■ What is being asked:
Print each entry in full, word for word, with no pictures in the result.

■ Material provided:
=-=-=-=-=
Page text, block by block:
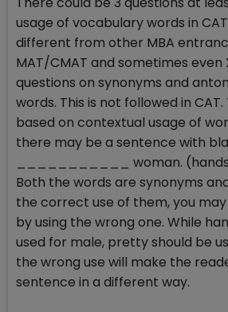
usage of vocabulary words in CAT
different from other MBA
MAT/CMAT and sometimes even
questions on synonyms and
words. This is not followed in
based on contextual usage of
there may be a sentence with
___________ woman.
Both the words are synonyms
the correct use of them, you
by using the wrong one. While
used for male, pretty should be
the wrong use will make the
sentence in a different way.
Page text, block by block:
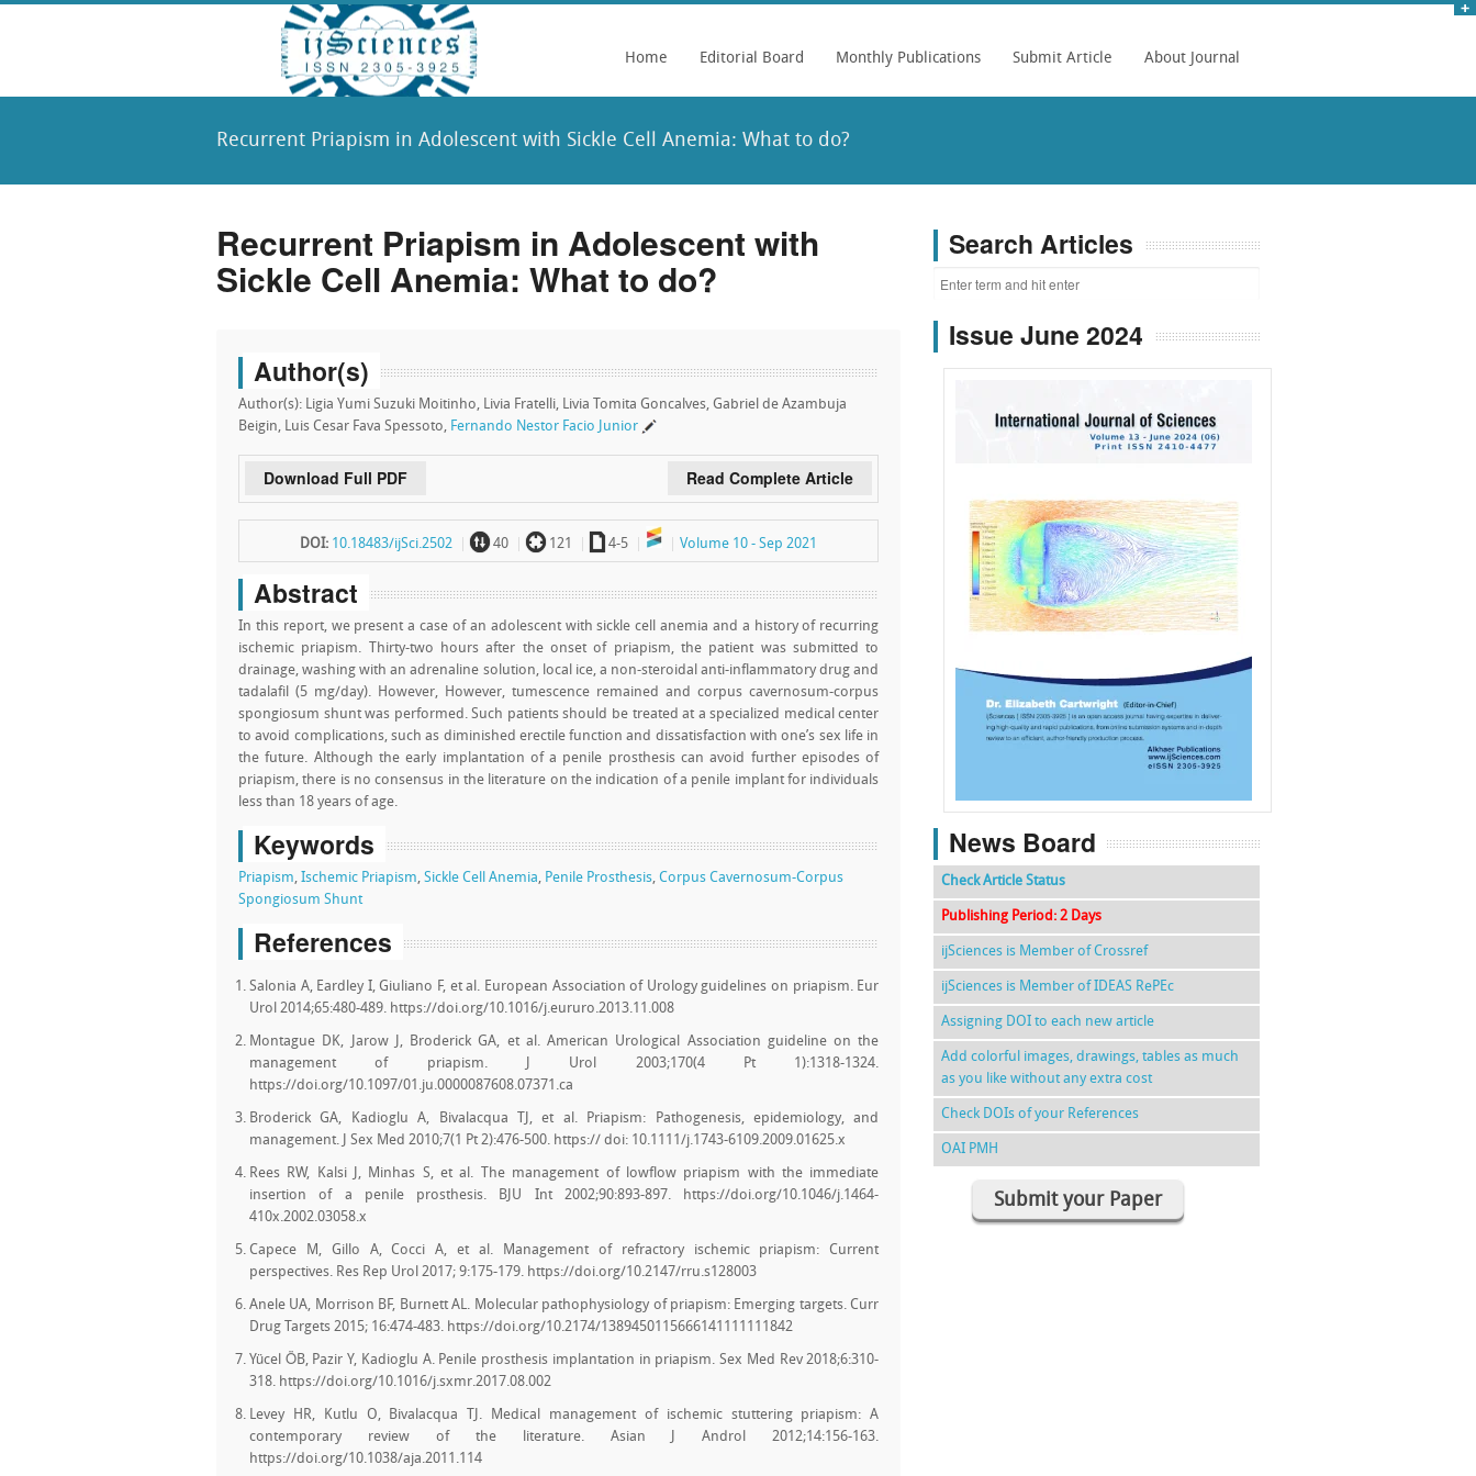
=-=-=-=-=
■ Exercise answer:
Page text, block by block:
usage of vocabulary words in CAT
different from other MBA
MAT/CMAT and sometimes even
questions on synonyms and
words. This is not followed in
based on contextual usage of
there may be a sentence with
___________ woman.
Both the words are synonyms
the correct use of them, you
by using the wrong one. While
used for male, pretty should be
the wrong use will make the
sentence in a different way.
Page text, block by block:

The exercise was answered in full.